Posted by "Johannes Schneider (JIRA)" <ji...@codehaus.org>.
    [ http://jira.codehaus.org/browse/MNG-4539?page=com.atlassian.jira.plugin.system.issuetabpanels:comment-tabpanel&focusedCommentId=207706#action_207706 ] 

Johannes Schneider commented on MNG-4539:
-----------------------------------------

@Karl-Heinz:
> If you are deploying/installing a multimodule project you should first check if the install works fine before 
> you deploy it...

Of course I could. And probably I should. But those lazy guys out there...
Stupid analogy: "Why need transactions in databases? They just should try the statement before."

> If a module fails during the deployment phase what is usually wrong ?
Well, differnt things. Maybe a test case that fails sometimes (race condition). Or maybe a network failure? Or permissions problem. Run out of disk space... There are many things that may happen.

> If you are releasing artifacts you should first check your release cylce by using
> mvn -DdryRun=true release:prepare
> after this is working well you could do a a mvn release:prepare and mvn release:perform. 
I think Maven should do that. I don't want to sit here, wait several hours to verify that the release seemed to work (as dry run), then release it and run into some (random) problems...
A successfull dry run is just a hint, that the release *should* work. But no guarantees here, too.


SVN issues: SVN has disadvantages. Some other VCS don't have them. But that is another issue. And polluting the history *is* a problem. At least for me.

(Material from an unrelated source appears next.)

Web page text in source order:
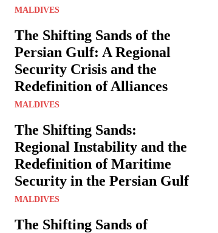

Of course it is possible to work around nearly every issue most of the time. But Maven is made to make the life easier. I don't want to learn complex workflows that take a lot of time, are complicated, hard to remember and error prone. If I'd prefer that type of work, I used Ant...


> Transactions support
> --------------------
>
>                 Key: MNG-4539
>                 URL: http://jira.codehaus.org/browse/MNG-4539
>             Project: Maven 2 & 3
>          Issue Type: New Feature
>            Reporter: Johannes Schneider
>
> In an ideal world, every action Maven takes had transaction support. 
> Some problems I run into regularly:
> - Deploying/installing a multi module project: 
>    - But one module fails (of course one of the last) and I end up with an inconsistent repository.
>    - Deployment takes ages: Inconsistent repository for a couple of minutes (or hours).
> - Release: 
>    - Tagging of the central source repository and upload of the artifacts are not done synchronously.
>    - If anything fails (typically site generation/deployment), the source and artifacts repositories are inconsistent.
>    - Cleaning up after a failed release is not easy (or not possible --> Subversion).
> Of course a staging repository could solve some of the issues. But I suggest to go one step further:
> Create some sort of transaction support where actions may be added to. Once the transaction is finished, it is commited and all the actions are executed (e.g. uploading to the repository / tagging).
> If one of the actions fails, a rollback is executed.
> I think this should be possible for many cases. Subversion repositories won't support a "perfect" rollback mechanism. But the distributed VCS (e.g. Git) would. 
> Uploading to the repository could support rollback either through cheap delete-on-rollback or better some special handling in relation to repository managers like Nexus. Maybe WebDAV supports transactions?
> --> For many use cases at least some sort of "cheap" transaction support with faked rollback stuff could work. But for other environments (DCVS + Nexus) there could be first class support...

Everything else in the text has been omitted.